Methods: A retrospective case series of 32 elderly patients (≥60 years) with degenerative lumbar scoliosis (Cobb angle 10°–30°) undergo PEID between January 2022 and December 2023. All procedures are performed under general anesthesia without internal fixation. Clinical outcomes are assessed using Visual Analog Scale (VAS) for pain and Oswestry Disability Index (ODI) for functional status. Radiographic evaluation includes measurement of scoliosis Cobb angles and adjacent intervertebral height. Follow-up is conducted at 1 week, 1 month, and 1 year postoperatively.

Results: The study includes 14 males and 18 females with a mean age of 68.5 ± 6.1 years. The average operative time is 99.26 ± 13.17 min. VAS scores improved significantly from 7.4 ± 1.3 to 2.1 ± 0.7, and ODI from 55.0% ± 10.2% to 15.8% ± 5.0% at the final follow-up (both P < 0.01).According to modified Macnab criteria, 93% of patients achieve excellent or good outcomes. Minor complications occur in 2 patients (6.25%) with no major neurological complications. Radiographic analysis shows no significant progression of scoliosis (Cobb angle: 15.4° ± 6.2° vs. 15.7° ± 6.5°, P > 0.05) and no evidence of adjacent segment degeneration.

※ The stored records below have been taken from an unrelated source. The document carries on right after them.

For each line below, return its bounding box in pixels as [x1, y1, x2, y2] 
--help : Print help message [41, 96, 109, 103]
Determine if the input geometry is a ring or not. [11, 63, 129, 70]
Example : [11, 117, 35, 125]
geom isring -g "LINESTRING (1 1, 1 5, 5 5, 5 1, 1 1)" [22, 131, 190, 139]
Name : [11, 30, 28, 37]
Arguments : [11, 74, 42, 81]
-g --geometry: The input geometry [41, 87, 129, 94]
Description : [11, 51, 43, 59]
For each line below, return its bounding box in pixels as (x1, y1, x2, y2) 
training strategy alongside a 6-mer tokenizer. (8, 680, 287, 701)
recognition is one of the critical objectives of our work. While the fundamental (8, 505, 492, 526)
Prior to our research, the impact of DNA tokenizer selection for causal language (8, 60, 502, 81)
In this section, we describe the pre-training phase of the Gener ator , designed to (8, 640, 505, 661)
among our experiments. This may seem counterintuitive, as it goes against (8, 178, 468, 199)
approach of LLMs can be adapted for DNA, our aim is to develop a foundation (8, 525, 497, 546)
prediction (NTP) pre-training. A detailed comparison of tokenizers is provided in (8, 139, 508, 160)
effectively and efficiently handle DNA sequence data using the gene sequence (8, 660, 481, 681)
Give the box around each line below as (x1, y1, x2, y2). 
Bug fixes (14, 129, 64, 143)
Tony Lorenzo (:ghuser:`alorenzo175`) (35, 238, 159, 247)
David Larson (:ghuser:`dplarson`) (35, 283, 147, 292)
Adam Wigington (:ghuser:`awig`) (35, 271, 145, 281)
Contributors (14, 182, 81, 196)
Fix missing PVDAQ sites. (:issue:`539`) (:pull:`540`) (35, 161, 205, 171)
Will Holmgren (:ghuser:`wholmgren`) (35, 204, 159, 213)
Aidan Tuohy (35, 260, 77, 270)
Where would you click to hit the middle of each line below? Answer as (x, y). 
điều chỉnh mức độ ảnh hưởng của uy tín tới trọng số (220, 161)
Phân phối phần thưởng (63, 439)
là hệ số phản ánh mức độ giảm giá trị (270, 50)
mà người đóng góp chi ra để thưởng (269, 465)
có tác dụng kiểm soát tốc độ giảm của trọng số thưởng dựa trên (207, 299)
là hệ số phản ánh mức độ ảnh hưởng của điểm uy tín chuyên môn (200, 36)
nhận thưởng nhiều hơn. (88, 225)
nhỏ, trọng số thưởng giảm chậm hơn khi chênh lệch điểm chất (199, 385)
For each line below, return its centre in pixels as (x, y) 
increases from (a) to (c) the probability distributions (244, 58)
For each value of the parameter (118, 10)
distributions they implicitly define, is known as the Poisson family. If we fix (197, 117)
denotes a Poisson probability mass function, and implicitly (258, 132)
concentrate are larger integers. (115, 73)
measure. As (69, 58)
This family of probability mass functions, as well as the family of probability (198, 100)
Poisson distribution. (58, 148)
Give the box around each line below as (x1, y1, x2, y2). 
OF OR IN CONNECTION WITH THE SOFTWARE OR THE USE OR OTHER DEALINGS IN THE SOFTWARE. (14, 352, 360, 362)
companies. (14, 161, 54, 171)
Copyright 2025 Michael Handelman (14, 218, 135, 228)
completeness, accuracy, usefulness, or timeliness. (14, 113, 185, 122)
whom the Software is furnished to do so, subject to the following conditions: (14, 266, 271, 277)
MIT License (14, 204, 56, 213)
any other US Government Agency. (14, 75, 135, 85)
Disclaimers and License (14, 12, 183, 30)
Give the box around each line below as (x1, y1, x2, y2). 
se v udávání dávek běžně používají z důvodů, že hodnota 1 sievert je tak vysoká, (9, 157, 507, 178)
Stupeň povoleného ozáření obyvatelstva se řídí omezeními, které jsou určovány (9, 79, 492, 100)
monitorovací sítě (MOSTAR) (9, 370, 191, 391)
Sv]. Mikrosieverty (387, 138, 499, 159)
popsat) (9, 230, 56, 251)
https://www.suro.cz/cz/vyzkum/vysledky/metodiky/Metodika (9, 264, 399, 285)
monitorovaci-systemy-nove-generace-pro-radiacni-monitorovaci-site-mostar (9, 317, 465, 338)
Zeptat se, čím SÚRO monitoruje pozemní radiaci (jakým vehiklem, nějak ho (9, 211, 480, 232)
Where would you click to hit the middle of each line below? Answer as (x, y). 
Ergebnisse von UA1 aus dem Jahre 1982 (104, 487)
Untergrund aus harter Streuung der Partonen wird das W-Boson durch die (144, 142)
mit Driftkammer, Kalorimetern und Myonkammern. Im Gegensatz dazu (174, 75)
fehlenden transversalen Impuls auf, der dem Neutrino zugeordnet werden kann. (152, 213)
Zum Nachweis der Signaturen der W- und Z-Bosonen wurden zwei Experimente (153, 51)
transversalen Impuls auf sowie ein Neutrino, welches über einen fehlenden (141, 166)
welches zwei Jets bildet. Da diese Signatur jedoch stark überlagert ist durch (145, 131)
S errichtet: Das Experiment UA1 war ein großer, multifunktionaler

Conclusions: PEID provides effective symptom relief and functional improvement for elderly patients with degenerative scoliosis, while maintaining spine stability. This minimally invasive approach offers a safe alternative to traditional open surgery in carefully selected patients with moderate scoliosis and primarily compressive symptoms.

1 Introduction

Degenerative scoliosis is typically defined as spine curvature that appears after adult skeletal maturity, with a coronal Cobb angle >10° on x-ray, accompanied by degenerative changes in intervertebral discs and facet joints. DLS is commonly seen in elderly patients and often coexists with lumbar spinal stenosis (1, 2). Scoliotic deformity and spinal stenosis caused by spine degeneration can compress neural structures, causing clinical symptoms such as low back pain, lower limb radicular pain, and intermittent claudication, severely affecting patients’ quality of life (3).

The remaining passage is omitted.